J : Like I would feel so guilty after hitting a cow. Like what of its feelings.
Paul : Feelings?
J : Imagine hitting the cow with your car.
Paul : Imagine how hurt your flimsy car feels! If you prick motorized vehicles, do they not bleed?
J : But the cow might have internal injuries.
Paul : True. So I'd invite all my friends for beef kurma and oxtail soup potluck the next day. Maybe some steaks if there's leftover.

Well I paraphrased. I really need a dictaphone.

Suffice to say, the earnest advocate of the injured bovine wasn't amused by my barbarity. Just to get a rise, I almost said I'd run over a few chickens for good measure ( nothing like fried chicken for a weekend potluck ) but I think J Guevara was already horrified enough by my unfeeling callousness. Probably busy dialing the RSPCA as we speak.

Sharp brains and youthful sexiness. Nice. Of course I would have propositioned him for a quickie tour of the backrooms - but since ( knowing my reputation ) the savvy J had brought an eagle-eyed chaperone along, I figured I'd better err on the side of caution. After all for a guy so well versed in constitutional law, he could be carrying a sexual harassment lawsuit under his tee!

Saturday, March 01, 2008

Smile for the Camera

Every time I see a closed circuit camera installed for security reasons, I can't resist the inexplicable impulse to mug a little for it. Do the irritatingly kawaii poses that folks do in front of photobooth shots. No doubt you have shots of me - looking suspiciously gleeful holding my thumbs up - being passed around the confused mall security officers who probably can't decide whether to book me or strap me in a straightjacket.

Lately we've had a few CCTVs over here in the hospital as well - no doubt my psych colleagues are studying it hard in a bid to confine me to the asylum. :)

Studies seem to claim that the very presence of a surveillance camera in the area manages to deter the petty criminals so you'll find plenty of CCTVs installed all over the city - supposedly to maintain a semblance of security. Seriously though I doubt it works all that well. After all, unless it's virtually manned by a security force of twelve brawny martial exponents, I don't think it's worth a fucking tinker's damn.

After all, what exactly does it deter otherwise?

Without a dirty dozen ready to rumble on the other side of the cam, it seems quite futile if you ask me. Sure, it would be useful after the heinous crime is committed. And I'm sure it's really kewl that you can record every minute detail of the robbery / murder in high-definition with surround sound but no thanks.

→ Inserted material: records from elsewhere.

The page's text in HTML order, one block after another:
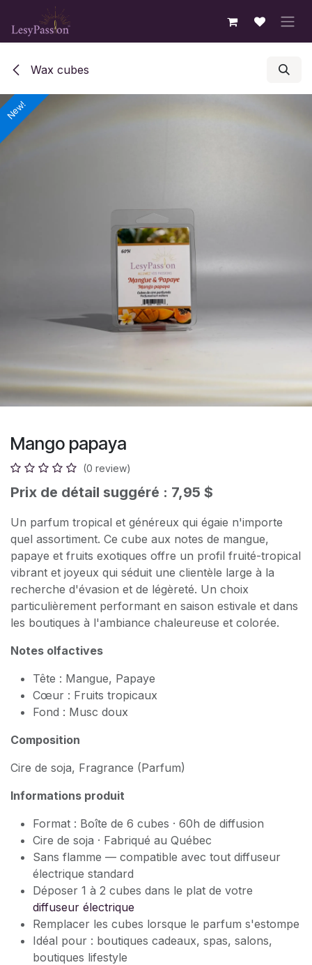
Skip to Content
Wax cubes
New!
Mango papaya
(0 review)
Prix de détail suggéré : 7,95 $
Un parfum tropical et généreux qui égaie n'importe
quel assortiment. Ce cube aux notes de mangue,
papaye et fruits exotiques offre un profil fruité-tropical
vibrant et joyeux qui séduit une clientèle large à la
recherche d'évasion et de légèreté. Un choix
particulièrement performant en saison estivale et dans
les boutiques à l'ambiance chaleureuse et colorée.
Notes olfactives
Tête : Mangue, Papaye
Cœur : Fruits tropicaux
Fond : Musc doux
Composition
Cire de soja, Fragrance (Parfum)
Informations produit
Format : Boîte de 6 cubes · 60h de diffusion
Cire de soja · Fabriqué au Québec
Sans flamme — compatible avec tout diffuseur
électrique standard
Déposer 1 à 2 cubes dans le plat de votre
diffuseur électrique
Remplacer les cubes lorsque le parfum s'estompe
Idéal pour : boutiques cadeaux, spas, salons,
boutiques lifestyle

Officer #1 : Ooh, look. Hot rich babe walking down a dark alley. Look at those pearls. I bet she's mugged.
Officer #2 : Won't take that wager, my man. Just look behind her.
Officer #1 : OMG. This is better than an episode of CSI! Look, that lady is being robbed!
Officer #2 : Whoa. And she's struggling. The perp has a six-inch blade out! Yikes, look at her neck spurting red. That's gotta hurt!
Officer #1 : Someone save her! Wait. Aren't you supposed to be patrolling?
Officer #2 : Aren't you?!
Officer #1 : Hmm. Well, at least we got some really good pictures.

Paints quite a picture, doesn't it?

Chad White
Aiks. I killed the hottie.

Seriously. It's really too late to find the murderer once the victim's mutilated corpse is floating anonymously face-down along the banks of the city rivers awaiting the local CSIs. Catching the perp after the event is just lousy. And you can bet that posthumous revenge is just not my style.

But I bet the paparazzi would love the titillating shots.